Segment Start: DATASET EXCERPTS

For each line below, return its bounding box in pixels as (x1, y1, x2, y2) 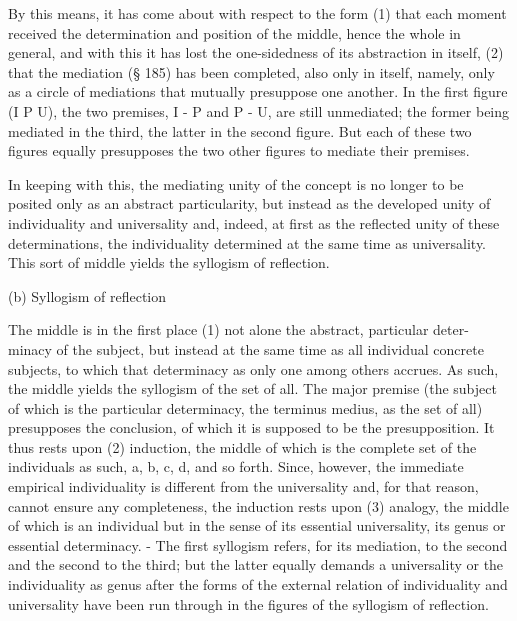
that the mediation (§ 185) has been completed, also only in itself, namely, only (8, 61, 495, 82)
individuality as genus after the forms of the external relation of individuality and (8, 574, 508, 595)
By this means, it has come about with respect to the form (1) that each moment (8, 3, 507, 23)
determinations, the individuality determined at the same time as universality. (8, 232, 487, 253)
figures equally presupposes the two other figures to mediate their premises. (8, 140, 470, 161)
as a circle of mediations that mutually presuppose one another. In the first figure (8, 81, 508, 102)
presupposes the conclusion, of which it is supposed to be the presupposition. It (8, 417, 495, 438)
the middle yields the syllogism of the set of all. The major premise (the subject (8, 378, 497, 399)

Segment End: DATASET EXCERPTS

_ACTIVITY_: Each line of the data above is to be output exactly; the pictures are not to appear.

_SOLUTION_:
For each line below, return its bounding box in pixels as (x1, y1, x2, y2) 
that the mediation (§ 185) has been completed, also only in itself, namely, only (8, 61, 495, 82)
individuality as genus after the forms of the external relation of individuality and (8, 574, 508, 595)
By this means, it has come about with respect to the form (1) that each moment (8, 3, 507, 23)
determinations, the individuality determined at the same time as universality. (8, 232, 487, 253)
figures equally presupposes the two other figures to mediate their premises. (8, 140, 470, 161)
as a circle of mediations that mutually presuppose one another. In the first figure (8, 81, 508, 102)
presupposes the conclusion, of which it is supposed to be the presupposition. It (8, 417, 495, 438)
the middle yields the syllogism of the set of all. The major premise (the subject (8, 378, 497, 399)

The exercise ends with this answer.